Background: Why a charitable remainder unitrust might serve as a replacement for a conduit see-through trust is because of the technical rules that apply to a charitable remainder trust. A charitable remainder trust, either the annuity version (a CRAT) or the unitrust version (a CRUT), is required to distribute a percentage of the trust assets to one or more individual beneficiaries for life or for a term of up to twenty (20) years. When the trust ends, the balance of the trust assets are distributed to a charity.

Stretch Substitute: It is IRC 664 that requires a distribution for the life of the individual beneficiary that makes a charitable remainder trust a viable alternative to the SECURE Act’s elimination of the lifetime stretch distribution rule for most retirement account beneficiaries. To that extent, the use of a charitable remainder unitrust as the designated beneficiary of a retirement account has gained renewed interest since the CRUT requires lifetime distributions to its individual beneficiary.

Benefits and Limitations: As noted, a CRUT can be used as a substitute for a conduit see-through trust with many comparable features. However, there are also limitations to a CRUT that have to be addressed which, in the end, may not result in a CRUT being named as the designated beneficiary of a retirement account on the account owner’s death.

  • CRUT is Tax Exempt: A charitable remainder trust is a tax-exempt entity. [IRC 664.] Consequently, a CRUT can receive a lump-sum distribution from the decedent’s retirement account without any adverse income tax consequences.
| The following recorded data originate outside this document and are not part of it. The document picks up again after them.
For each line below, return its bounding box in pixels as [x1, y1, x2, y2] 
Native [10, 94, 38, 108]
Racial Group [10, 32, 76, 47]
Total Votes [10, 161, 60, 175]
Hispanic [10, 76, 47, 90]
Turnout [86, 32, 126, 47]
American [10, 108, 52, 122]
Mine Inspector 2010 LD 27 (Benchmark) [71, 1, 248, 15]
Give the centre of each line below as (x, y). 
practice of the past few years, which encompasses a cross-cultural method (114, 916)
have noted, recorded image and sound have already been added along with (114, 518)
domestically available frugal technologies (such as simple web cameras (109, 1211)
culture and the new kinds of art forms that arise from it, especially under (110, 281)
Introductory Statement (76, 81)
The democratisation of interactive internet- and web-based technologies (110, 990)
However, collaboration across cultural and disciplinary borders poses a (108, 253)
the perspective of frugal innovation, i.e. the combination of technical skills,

  • CRUT’s Lifetime Duration: A charitable remainder trust is required to distribute a percentage of its assets to one or more individual beneficiaries either (i) for the beneficiary’s life or (ii) a term or up to 20 years. As such, distributions of the former retirement account assets through the CRUT will be distributed to the individual beneficiary for his/her lifetime. Thus, a charitable remainder trust will function much like the ‘old’ stretch distribution rules making distributions for the beneficiary’s lifetime.
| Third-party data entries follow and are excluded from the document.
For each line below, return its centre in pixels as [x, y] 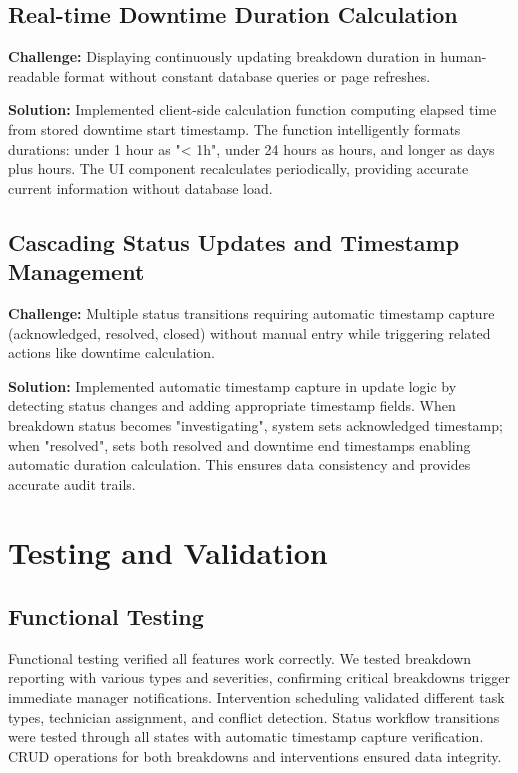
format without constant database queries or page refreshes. [247, 75]
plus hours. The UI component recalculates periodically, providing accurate [238, 168]
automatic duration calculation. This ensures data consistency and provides [239, 464]
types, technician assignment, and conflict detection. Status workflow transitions [254, 716]
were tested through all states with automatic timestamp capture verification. [246, 736]
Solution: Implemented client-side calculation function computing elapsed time [252, 109]
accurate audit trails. [72, 483]
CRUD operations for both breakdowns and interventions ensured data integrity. [255, 755]

  • Required Annual Distributions: The annual distribution from the charitable remainder trust must be at least 5% and not more than 50% of the charitable trust’s assets. The payment can be a fixed amount, based on the value of the charitable remainder trust at its inception (a charitable annuity trust, or CRAT) or the payments may vary from year to year based on the value of the charitable remainder trust’s assets at the end of each year (a charitable remainder unitrust, or CRUT.)
  • Charitable Remainder Unitrust Favored: Since the unitrust’s payments are adjusted each year based on the value of the charitable trust’s end-of-year assets, a CRUT provides inflation protection for the lifetime individual beneficiary; an annuity would not provide any inflation protection to the individual beneficiary. In short, the payments from the CRUT are adjusted annually so that the CRUT will never be exhausted during the individual beneficiary’s lifetime. Most retirement account owners who contemplate the use of a charitable remainder trust as a stretch distribution substitute will opt for the unitrust version, in order to obtain that inflation protection and to avoid the trust being exhausted before the individual beneficiary’s death.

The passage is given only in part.